Der Sommer kam schon im Mai,

meine Liebesschwüre nur bis

zur Mailbox. Die Putten pfiffen

es von der Decke, bis ich mich verirrte –

in einen Nacken mit blonden Halmen.

Wein reinigte die Nächte. Der Sauvignon

schmeckte rund und fruchtbetont

wie ihre Pfirsichhaut. Die weiße Mühle

wurde unser Himmelbett und irgendwo

zwischen ihren Flügeln verlor sich

mein Gesicht.

Blue Moon

Deine Augen, eineiige Zwillinge

der dunklen Seite des Mondes.

Kein Wunder, dass ich mondsüchtig

bin.
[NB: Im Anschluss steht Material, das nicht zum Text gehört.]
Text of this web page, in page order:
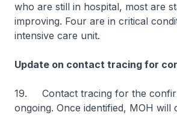
who are still in hospital, most are
improving. Four are in critical
intensive care unit.
Update on contact tracing for
19. Contact tracing for the
ongoing. Once identified, MOH will

Die Spiegelung des Sonnenlichts

gegen die kalte Haut der Nacht.

Diese riesige Aspirin-Tablette

über der Bourbon Street.

Blume, Reiter und Stunde,

nicht nur der Mond ist blau.

Hochdruckausläufer

Der Zugang zum Sommer: eine aufgerissene Balkontür.

Mädchen auf Fahrrädern sirren vorbei.

Die Zeit wälzt sich schwerfällig weiter.

Erst spät die Versöhnung mit den Insekten.

Die Tiefe der schlaflosen Nacht:

ein pubertäres Panorama.

Campus

Ein überlebensgroßes Dichterporträt,

nachts an den Hörsaal gemalt.

Gesichter zwischen Bibliotheksregalen,

unsichere Symbole der Empathie.

Archiv der Zeitmitschriften.

Kaum verständliche Zeichen in Büchern –

die Mathematik der Beziehungen.

Im Botanischen Garten der Traum

von einer fröhlichen Wissenschaft.

Blutspenden für den Wahlkampf.

Das Leben, ein Studium der Vorsehung.

Topfpflanze

Um Hoffnung kämpfen wollten wir –

mit Fahrrädern und Bürgerinitiativen,

sogar mit einer Antiparteienpartei.

Die politische Logik der Sonnenblume:

Radikalökologie und Fundamentalopposition.

Der Dunst der Basisdemokratie

aus den Teebechern der Wohngemeinschaften

verzog sich über der Startbahn.

Kein ganzheitlicher Paradigmenwechsel.